___ Supplied material ___

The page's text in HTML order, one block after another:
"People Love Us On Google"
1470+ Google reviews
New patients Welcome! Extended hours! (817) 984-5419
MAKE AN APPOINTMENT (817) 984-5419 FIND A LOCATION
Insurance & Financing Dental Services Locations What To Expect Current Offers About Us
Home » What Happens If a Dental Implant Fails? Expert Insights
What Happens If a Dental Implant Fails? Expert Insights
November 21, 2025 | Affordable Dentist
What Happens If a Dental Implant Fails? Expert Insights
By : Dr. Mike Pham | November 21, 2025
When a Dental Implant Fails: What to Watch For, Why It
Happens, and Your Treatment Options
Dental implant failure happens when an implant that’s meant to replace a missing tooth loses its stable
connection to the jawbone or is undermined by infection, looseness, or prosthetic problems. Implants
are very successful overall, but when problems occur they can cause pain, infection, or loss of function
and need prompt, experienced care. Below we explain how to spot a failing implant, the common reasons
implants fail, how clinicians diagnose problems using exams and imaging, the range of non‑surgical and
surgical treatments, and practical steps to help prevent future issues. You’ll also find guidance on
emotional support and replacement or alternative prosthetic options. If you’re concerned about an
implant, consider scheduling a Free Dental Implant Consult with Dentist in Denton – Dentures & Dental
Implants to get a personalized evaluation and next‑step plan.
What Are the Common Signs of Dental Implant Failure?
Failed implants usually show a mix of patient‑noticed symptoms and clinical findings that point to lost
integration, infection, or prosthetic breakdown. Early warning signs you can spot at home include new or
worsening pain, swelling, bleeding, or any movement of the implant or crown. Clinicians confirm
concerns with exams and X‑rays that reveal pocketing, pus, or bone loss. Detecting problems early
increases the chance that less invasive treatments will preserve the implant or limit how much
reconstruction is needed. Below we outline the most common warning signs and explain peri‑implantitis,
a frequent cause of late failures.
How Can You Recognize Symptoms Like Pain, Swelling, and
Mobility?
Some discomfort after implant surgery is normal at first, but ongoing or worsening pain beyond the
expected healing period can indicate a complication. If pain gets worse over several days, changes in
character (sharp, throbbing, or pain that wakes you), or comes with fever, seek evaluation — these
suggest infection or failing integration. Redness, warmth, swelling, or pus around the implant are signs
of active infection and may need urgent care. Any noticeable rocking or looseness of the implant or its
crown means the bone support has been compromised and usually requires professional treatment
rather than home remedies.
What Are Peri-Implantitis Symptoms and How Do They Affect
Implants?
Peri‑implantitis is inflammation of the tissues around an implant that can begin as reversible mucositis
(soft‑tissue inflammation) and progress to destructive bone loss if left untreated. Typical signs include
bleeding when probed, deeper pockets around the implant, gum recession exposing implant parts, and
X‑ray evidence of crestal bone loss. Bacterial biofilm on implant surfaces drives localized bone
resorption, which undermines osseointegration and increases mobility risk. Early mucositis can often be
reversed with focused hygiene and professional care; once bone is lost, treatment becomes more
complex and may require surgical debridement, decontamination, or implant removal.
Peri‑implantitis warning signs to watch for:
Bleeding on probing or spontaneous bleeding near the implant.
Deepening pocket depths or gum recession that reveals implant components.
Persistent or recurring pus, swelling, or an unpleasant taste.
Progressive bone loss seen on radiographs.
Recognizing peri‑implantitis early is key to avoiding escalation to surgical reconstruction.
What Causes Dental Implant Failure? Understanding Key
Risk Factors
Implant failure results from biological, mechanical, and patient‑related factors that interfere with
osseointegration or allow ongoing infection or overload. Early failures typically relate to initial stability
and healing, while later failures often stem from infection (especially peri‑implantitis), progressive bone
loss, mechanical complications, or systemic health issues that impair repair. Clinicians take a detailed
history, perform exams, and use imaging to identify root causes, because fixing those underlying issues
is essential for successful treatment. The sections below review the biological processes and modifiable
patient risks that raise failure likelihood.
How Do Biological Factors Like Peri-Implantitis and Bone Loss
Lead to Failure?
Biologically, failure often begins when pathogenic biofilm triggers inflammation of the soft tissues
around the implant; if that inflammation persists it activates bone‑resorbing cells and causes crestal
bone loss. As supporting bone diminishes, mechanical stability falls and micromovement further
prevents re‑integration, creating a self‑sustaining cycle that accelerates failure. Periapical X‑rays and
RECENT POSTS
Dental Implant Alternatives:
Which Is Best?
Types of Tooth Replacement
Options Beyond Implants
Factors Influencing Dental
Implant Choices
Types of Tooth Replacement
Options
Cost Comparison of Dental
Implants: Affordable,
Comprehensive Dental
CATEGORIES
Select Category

___

• _Exercise instructions_
Copy out each entry above with no deviation.

• _Result for this exercise_
The page's text in HTML order, one block after another:
"People Love Us On Google"
1470+ Google reviews
New patients Welcome! Extended hours! (817) 984-5419
MAKE AN APPOINTMENT (817) 984-5419 FIND A LOCATION
Insurance & Financing Dental Services Locations What To Expect Current Offers About Us
Home » What Happens If a Dental Implant Fails? Expert Insights
What Happens If a Dental Implant Fails? Expert Insights
November 21, 2025 | Affordable Dentist
What Happens If a Dental Implant Fails? Expert Insights
By : Dr. Mike Pham | November 21, 2025
When a Dental Implant Fails: What to Watch For, Why It
Happens, and Your Treatment Options
Dental implant failure happens when an implant that’s meant to replace a missing tooth loses its stable
connection to the jawbone or is undermined by infection, looseness, or prosthetic problems. Implants
are very successful overall, but when problems occur they can cause pain, infection, or loss of function
and need prompt, experienced care. Below we explain how to spot a failing implant, the common reasons
implants fail, how clinicians diagnose problems using exams and imaging, the range of non‑surgical and
surgical treatments, and practical steps to help prevent future issues. You’ll also find guidance on
emotional support and replacement or alternative prosthetic options. If you’re concerned about an
implant, consider scheduling a Free Dental Implant Consult with Dentist in Denton – Dentures & Dental
Implants to get a personalized evaluation and next‑step plan.
What Are the Common Signs of Dental Implant Failure?
Failed implants usually show a mix of patient‑noticed symptoms and clinical findings that point to lost
integration, infection, or prosthetic breakdown. Early warning signs you can spot at home include new or
worsening pain, swelling, bleeding, or any movement of the implant or crown. Clinicians confirm
concerns with exams and X‑rays that reveal pocketing, pus, or bone loss. Detecting problems early
increases the chance that less invasive treatments will preserve the implant or limit how much
reconstruction is needed. Below we outline the most common warning signs and explain peri‑implantitis,
a frequent cause of late failures.
How Can You Recognize Symptoms Like Pain, Swelling, and
Mobility?
Some discomfort after implant surgery is normal at first, but ongoing or worsening pain beyond the
expected healing period can indicate a complication. If pain gets worse over several days, changes in
character (sharp, throbbing, or pain that wakes you), or comes with fever, seek evaluation — these
suggest infection or failing integration. Redness, warmth, swelling, or pus around the implant are signs
of active infection and may need urgent care. Any noticeable rocking or looseness of the implant or its
crown means the bone support has been compromised and usually requires professional treatment
rather than home remedies.
What Are Peri-Implantitis Symptoms and How Do They Affect
Implants?
Peri‑implantitis is inflammation of the tissues around an implant that can begin as reversible mucositis
(soft‑tissue inflammation) and progress to destructive bone loss if left untreated. Typical signs include
bleeding when probed, deeper pockets around the implant, gum recession exposing implant parts, and
X‑ray evidence of crestal bone loss. Bacterial biofilm on implant surfaces drives localized bone
resorption, which undermines osseointegration and increases mobility risk. Early mucositis can often be
reversed with focused hygiene and professional care; once bone is lost, treatment becomes more
complex and may require surgical debridement, decontamination, or implant removal.
Peri‑implantitis warning signs to watch for:
Bleeding on probing or spontaneous bleeding near the implant.
Deepening pocket depths or gum recession that reveals implant components.
Persistent or recurring pus, swelling, or an unpleasant taste.
Progressive bone loss seen on radiographs.
Recognizing peri‑implantitis early is key to avoiding escalation to surgical reconstruction.
What Causes Dental Implant Failure? Understanding Key
Risk Factors
Implant failure results from biological, mechanical, and patient‑related factors that interfere with
osseointegration or allow ongoing infection or overload. Early failures typically relate to initial stability
and healing, while later failures often stem from infection (especially peri‑implantitis), progressive bone
loss, mechanical complications, or systemic health issues that impair repair. Clinicians take a detailed
history, perform exams, and use imaging to identify root causes, because fixing those underlying issues
is essential for successful treatment. The sections below review the biological processes and modifiable
patient risks that raise failure likelihood.
How Do Biological Factors Like Peri-Implantitis and Bone Loss
Lead to Failure?
Biologically, failure often begins when pathogenic biofilm triggers inflammation of the soft tissues
around the implant; if that inflammation persists it activates bone‑resorbing cells and causes crestal
bone loss. As supporting bone diminishes, mechanical stability falls and micromovement further
prevents re‑integration, creating a self‑sustaining cycle that accelerates failure. Periapical X‑rays and
RECENT POSTS
Dental Implant Alternatives:
Which Is Best?
Types of Tooth Replacement
Options Beyond Implants
Factors Influencing Dental
Implant Choices
Types of Tooth Replacement
Options
Cost Comparison of Dental
Implants: Affordable,
Comprehensive Dental
CATEGORIES
Select Category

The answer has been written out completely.